**Exercise directions**: Reproduce word for word, from the entries below, the line with "Álgebra III (55, 345, 125, 366)", the line with "Metodología de la", and every line between them, and nothing more.

Records from a collection:
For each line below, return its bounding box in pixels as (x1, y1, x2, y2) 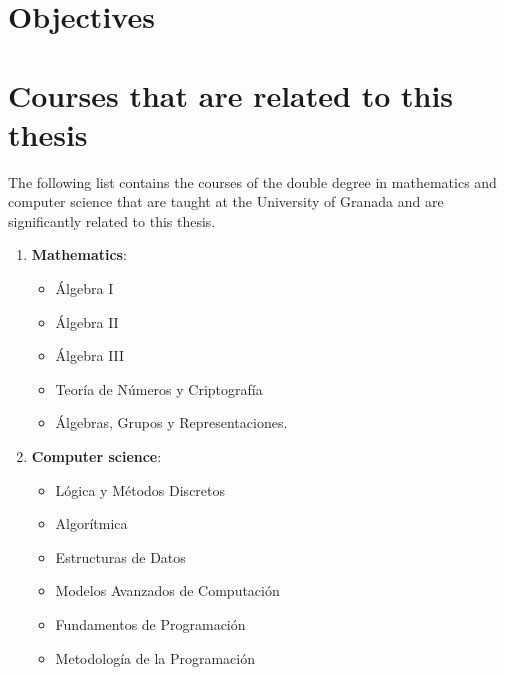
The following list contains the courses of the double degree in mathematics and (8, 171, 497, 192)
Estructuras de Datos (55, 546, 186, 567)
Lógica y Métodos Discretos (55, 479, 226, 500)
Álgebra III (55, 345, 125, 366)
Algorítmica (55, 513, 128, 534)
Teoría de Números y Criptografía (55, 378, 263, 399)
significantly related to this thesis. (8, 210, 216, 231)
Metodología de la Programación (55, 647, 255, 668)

...

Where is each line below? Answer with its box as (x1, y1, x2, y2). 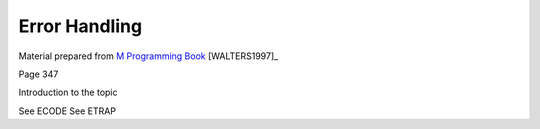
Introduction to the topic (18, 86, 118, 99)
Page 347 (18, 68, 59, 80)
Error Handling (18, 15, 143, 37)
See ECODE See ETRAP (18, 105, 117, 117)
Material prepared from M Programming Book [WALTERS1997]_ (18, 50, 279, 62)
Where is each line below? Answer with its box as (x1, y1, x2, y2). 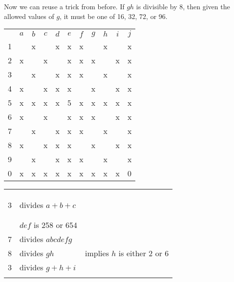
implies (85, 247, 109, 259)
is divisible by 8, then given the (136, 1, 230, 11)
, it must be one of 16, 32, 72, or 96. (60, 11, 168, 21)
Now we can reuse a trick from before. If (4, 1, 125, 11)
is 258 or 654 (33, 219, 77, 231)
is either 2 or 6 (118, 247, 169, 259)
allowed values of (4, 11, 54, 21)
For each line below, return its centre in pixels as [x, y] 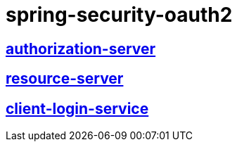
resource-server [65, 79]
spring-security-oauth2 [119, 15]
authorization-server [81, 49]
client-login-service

**Answer space**:
Álgebra III (55, 345, 125, 366)
Algorítmica (55, 513, 128, 534)
Teoría de Números y Criptografía (55, 378, 263, 399)
significantly related to this thesis. (8, 210, 216, 231)
Metodología de la Programación (55, 647, 255, 668)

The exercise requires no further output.